● Assignment
Take every line from the records below that includes the word "always".

● Data to examine
◆ ◆ ◆ ◆ ◆ ◆ ◆
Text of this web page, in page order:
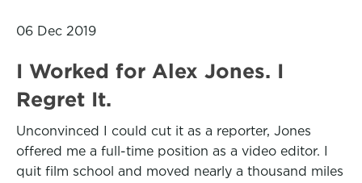
06 Dec 2019
I Worked for Alex Jones. I
Regret It.
Unconvinced I could cut it as a reporter, Jones
offered me a full-time position as a video editor. I
quit film school and moved nearly a thousand miles
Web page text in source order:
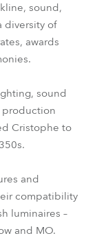
sound,
diversity of
awards
sound
production
Cristophe to
and
compatibility
luminaires –
and MO.
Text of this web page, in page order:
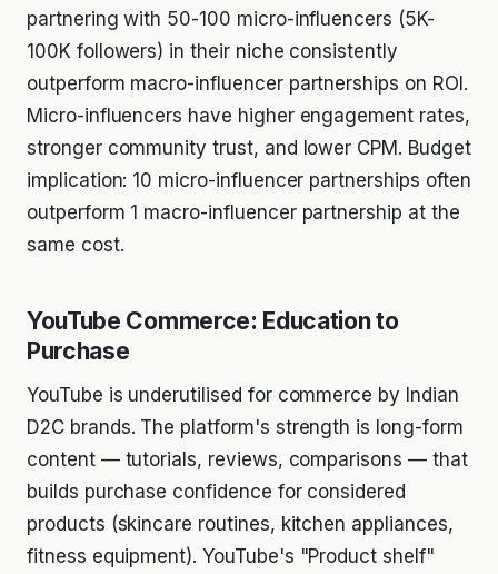
partnering with 50-100 micro-influencers (5K-
100K followers) in their niche consistently
outperform macro-influencer partnerships on ROI.
Micro-influencers have higher engagement rates,
stronger community trust, and lower CPM. Budget
implication: 10 micro-influencer partnerships often
outperform 1 macro-influencer partnership at the
same cost.
YouTube Commerce: Education to
Purchase
YouTube is underutilised for commerce by Indian
D2C brands. The platform's strength is long-form
content — tutorials, reviews, comparisons — that
builds purchase confidence for considered
products (skincare routines, kitchen appliances,
fitness equipment). YouTube's "Product shelf"
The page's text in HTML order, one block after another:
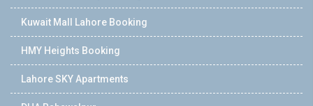
Kuwait Mall Lahore Booking
HMY Heights Booking
Lahore SKY Apartments
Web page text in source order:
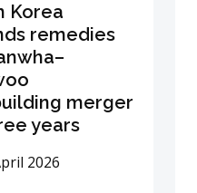
Korea
remedies
merger
years
2026
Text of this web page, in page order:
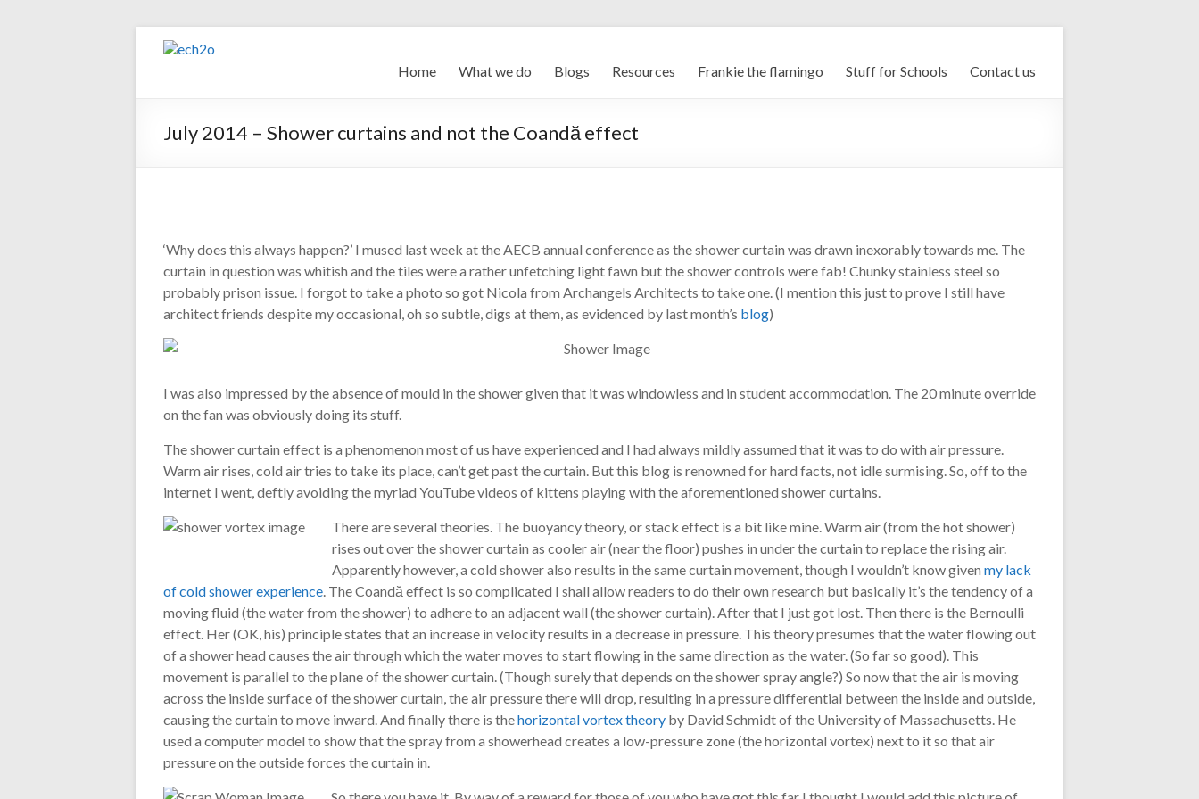
ech2o Home What we do Blogs Resources Frankie the flamingo Stuff for Schools Contact us
July 2014 – Shower curtains and not the Coandă effect
‘Why does this always happen?’ I mused last week at the AECB annual conference as the shower curtain was drawn inexorably towards me. The
curtain in question was whitish and the tiles were a rather unfetching light fawn but the shower controls were fab! Chunky stainless steel so
probably prison issue. I forgot to take a photo so got Nicola from Archangels Architects to take one. (I mention this just to prove I still have
architect friends despite my occasional, oh so subtle, digs at them, as evidenced by last month’s blog)
I was also impressed by the absence of mould in the shower given that it was windowless and in student accommodation. The 20 minute override
on the fan was obviously doing its stuff.
The shower curtain effect is a phenomenon most of us have experienced and I had always mildly assumed that it was to do with air pressure.
Warm air rises, cold air tries to take its place, can’t get past the curtain. But this blog is renowned for hard facts, not idle surmising. So, off to the
internet I went, deftly avoiding the myriad YouTube videos of kittens playing with the aforementioned shower curtains.
There are several theories. The buoyancy theory, or stack effect is a bit like mine. Warm air (from the hot shower)
rises out over the shower curtain as cooler air (near the floor) pushes in under the curtain to replace the rising air.
Apparently however, a cold shower also results in the same curtain movement, though I wouldn’t know given my lack
of cold shower experience. The Coandă effect is so complicated I shall allow readers to do their own research but basically it’s the tendency of a
moving fluid (the water from the shower) to adhere to an adjacent wall (the shower curtain). After that I just got lost. Then there is the Bernoulli
effect. Her (OK, his) principle states that an increase in velocity results in a decrease in pressure. This theory presumes that the water flowing out
of a shower head causes the air through which the water moves to start flowing in the same direction as the water. (So far so good). This
movement is parallel to the plane of the shower curtain. (Though surely that depends on the shower spray angle?) So now that the air is moving
across the inside surface of the shower curtain, the air pressure there will drop, resulting in a pressure differential between the inside and outside,
causing the curtain to move inward. And finally there is thehorizontal vortex theory by David Schmidt of the University of Massachusetts. He
used a computer model to show that the spray from a showerhead creates a low-pressure zone (the horizontal vortex) next to it so that air
pressure on the outside forces the curtain in.
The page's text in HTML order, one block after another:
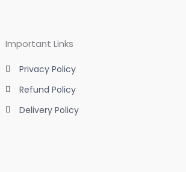
Important Links
Privacy Policy
Refund Policy
Delivery Policy
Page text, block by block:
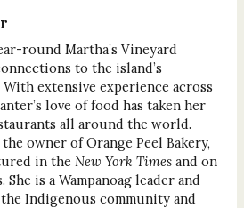
round Martha’s Vineyard
to the island’s
extensive experience across
love of food has taken her
all around the world.
the owner of Orange Peel Bakery,
in the New York Timesand on
She is a Wampanoag leader and
Indigenous community and
◆ ◆ ◆ ◆ ◆ ◆ ◆
● Task output
‘Why does this always happen?’ I mused last week at the AECB annual conference as the shower curtain was drawn inexorably towards me. The
The shower curtain effect is a phenomenon most of us have experienced and I had always mildly assumed that it was to do with air pressure.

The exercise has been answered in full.